Data for processing:
# # # # # # #
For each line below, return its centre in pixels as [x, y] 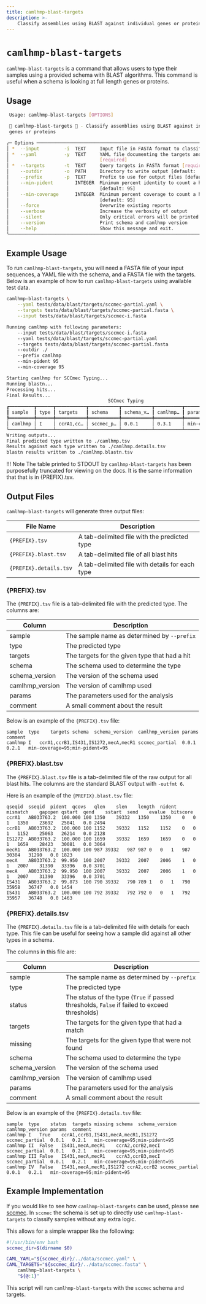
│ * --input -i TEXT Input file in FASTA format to [93, 149]
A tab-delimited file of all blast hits [128, 554]
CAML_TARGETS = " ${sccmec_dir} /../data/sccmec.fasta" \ [77, 1265]
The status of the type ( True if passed [120, 997]
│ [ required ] [67, 160]
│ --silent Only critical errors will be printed [103, 217]
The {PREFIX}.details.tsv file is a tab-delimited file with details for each [98, 926]
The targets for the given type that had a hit [128, 656]
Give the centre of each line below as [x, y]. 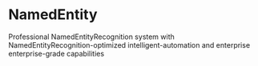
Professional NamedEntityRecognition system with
# # # # # # #
What you will do:
Could you repeat the entries word for word, skipping the pictures they contain?

Exercise response:
For each line below, return its centre in pixels as [x, y] 
│ * --input -i TEXT Input file in FASTA format to [93, 149]
A tab-delimited file of all blast hits [128, 554]
CAML_TARGETS = " ${sccmec_dir} /../data/sccmec.fasta" \ [77, 1265]
The status of the type ( True if passed [120, 997]
│ [ required ] [67, 160]
│ --silent Only critical errors will be printed [103, 217]
The {PREFIX}.details.tsv file is a tab-delimited file with details for each [98, 926]
The targets for the given type that had a hit [128, 656]
Give the centre of each line below as [x, y]. 
Professional NamedEntityRecognition system with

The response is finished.